Hopes for a rebound in China’s property market have been driving up the price of iron ore
Hopes for a rebound in China’s property market have been driving up the price of iron ore
Iron ore is one of the main ingredients that goes into steel. And steel, of course, goes into just about everything — ships, cars, buildings, appliances.
The price of iron ore has risen nearly 39% over the past year, according to data from the Federal Reserve.
It’s still well below the all-time high it hit in the summer of 2021, but the commodity been getting more expensive.
China accounts for 70% of global demand for iron ore and until recently, China’s economy wasn’t looking so good, according to Rohan Reddy, director of research at Global X ETFS.
“There was just a lot of negativity towards the Chinese economy and just how China was trending,” he said.

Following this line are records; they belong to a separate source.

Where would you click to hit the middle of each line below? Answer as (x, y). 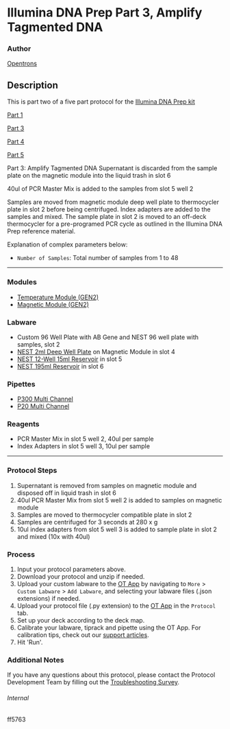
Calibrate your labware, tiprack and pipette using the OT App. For (109, 628)
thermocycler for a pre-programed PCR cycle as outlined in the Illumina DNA (115, 224)
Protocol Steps (32, 470)
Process (21, 554)
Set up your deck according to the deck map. (81, 621)
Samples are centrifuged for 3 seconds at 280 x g (87, 522)
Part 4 (16, 141)
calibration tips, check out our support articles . (83, 635)
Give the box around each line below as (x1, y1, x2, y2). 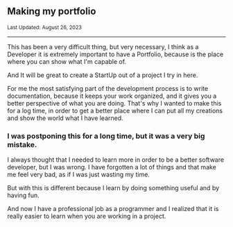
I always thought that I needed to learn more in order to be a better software (7, 155, 224, 164)
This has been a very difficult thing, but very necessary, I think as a (7, 42, 199, 51)
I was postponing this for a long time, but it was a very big (7, 131, 205, 141)
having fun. (7, 191, 40, 200)
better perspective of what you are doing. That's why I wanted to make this (7, 99, 222, 107)
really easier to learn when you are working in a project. (7, 212, 166, 221)
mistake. (7, 140, 37, 149)
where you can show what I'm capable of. (7, 57, 127, 65)
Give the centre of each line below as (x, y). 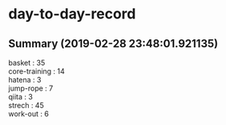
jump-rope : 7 (31, 88)
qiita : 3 (21, 97)
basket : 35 (27, 62)
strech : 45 (26, 105)
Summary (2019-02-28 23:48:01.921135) (113, 44)
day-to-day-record (72, 14)
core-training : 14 (37, 71)
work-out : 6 (29, 114)
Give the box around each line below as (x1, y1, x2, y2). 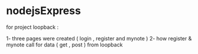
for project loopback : (6, 23, 59, 31)
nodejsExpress (6, 4, 81, 18)
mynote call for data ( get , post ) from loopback (6, 41, 123, 48)
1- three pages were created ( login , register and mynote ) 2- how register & (6, 35, 192, 42)
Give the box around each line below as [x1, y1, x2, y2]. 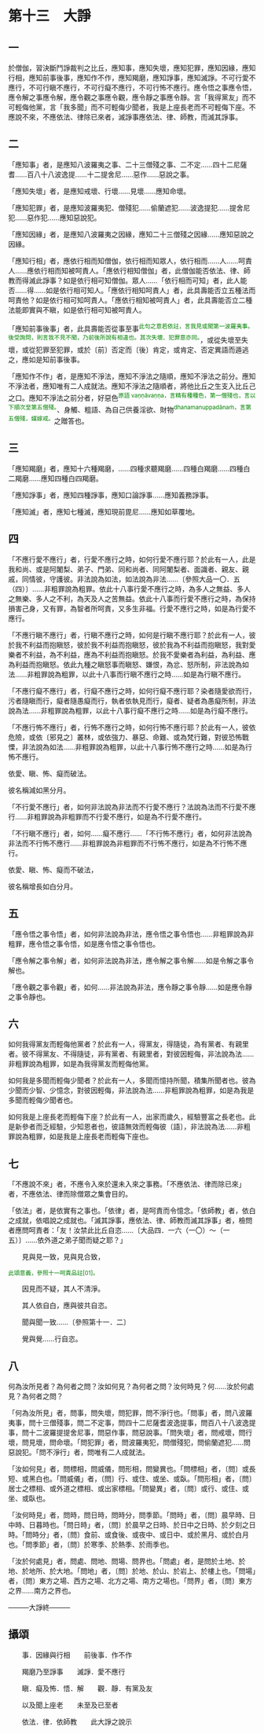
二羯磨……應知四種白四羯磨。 [8, 473, 104, 483]
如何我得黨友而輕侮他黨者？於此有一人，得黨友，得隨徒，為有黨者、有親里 [8, 1039, 249, 1049]
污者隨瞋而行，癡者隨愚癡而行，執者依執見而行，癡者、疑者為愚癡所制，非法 [8, 696, 256, 706]
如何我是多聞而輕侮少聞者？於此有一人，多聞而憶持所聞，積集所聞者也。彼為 [8, 1076, 256, 1085]
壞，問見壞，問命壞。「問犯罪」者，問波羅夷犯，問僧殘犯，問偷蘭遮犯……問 [8, 1437, 251, 1446]
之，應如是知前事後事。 [8, 355, 84, 365]
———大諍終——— [8, 1602, 71, 1611]
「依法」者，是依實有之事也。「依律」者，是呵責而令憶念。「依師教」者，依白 [8, 1206, 256, 1215]
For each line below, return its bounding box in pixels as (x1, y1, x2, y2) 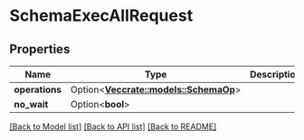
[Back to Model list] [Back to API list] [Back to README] (9, 121, 217, 132)
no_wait (14, 98, 49, 110)
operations (14, 83, 62, 96)
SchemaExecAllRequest (9, 5, 194, 26)
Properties (9, 42, 71, 57)
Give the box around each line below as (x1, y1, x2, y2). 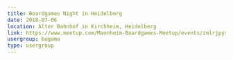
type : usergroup (7, 42, 54, 49)
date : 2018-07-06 (7, 17, 58, 23)
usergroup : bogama (7, 36, 60, 43)
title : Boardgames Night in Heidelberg (7, 10, 123, 17)
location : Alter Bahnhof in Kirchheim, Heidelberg (7, 23, 157, 30)
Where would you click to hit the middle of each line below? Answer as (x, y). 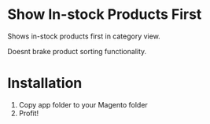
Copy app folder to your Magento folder (83, 104)
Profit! (29, 113)
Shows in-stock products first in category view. (84, 36)
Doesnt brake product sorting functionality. (77, 51)
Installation (45, 83)
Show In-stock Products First (105, 15)

Exhibit A: China’s crisis-ridden property market, which once demanded a lot of steel. Lately, though, China’s government has made aggressive moves to stimulate its economy.
“So they’ve had like three rate cuts this year already and so that’s been helpful, I think, in balancing some of the fears about China,” Reddy said.
Beijing also told its steel makers this year it wouldn’t enforce an annual cap on production aimed at curbing carbon emissions. Iron ore supply has not kept up with the resulting demand.
University of Houston finance professor Craig Pirrong says higher ore prices will affect steel made from scratch.
“The importance of steel as sort of a major price or cost driver in the United States is relatively modest,” he said.
That’s because here, most new steel is actually recycled from old steel.
“So it would have some impact on prices of goods generally in the United States, but not a huge one,” Pirrong said.
He says the rally in iron ore prices seems driven more by speculation than reality.
“Basically the same period of time that the iron ore market has been going up, the Chinese stock market has been going down,” he said.
China is dealing with stubbornly high unemployment and shrinking factory activity, and Campbell Harvey, a professor of finance at Duke University, says the country’s commercial real estate market remains in disarray.
“They have overbuilt. They have ghost cities. And it’s really hard to see China returning to the robust growth that they’ve experienced over the last 10 years,” he said.
Harvey says investors who have been helping drive iron ore futures higher might be seeing not what’s there, but rather, what they want to see.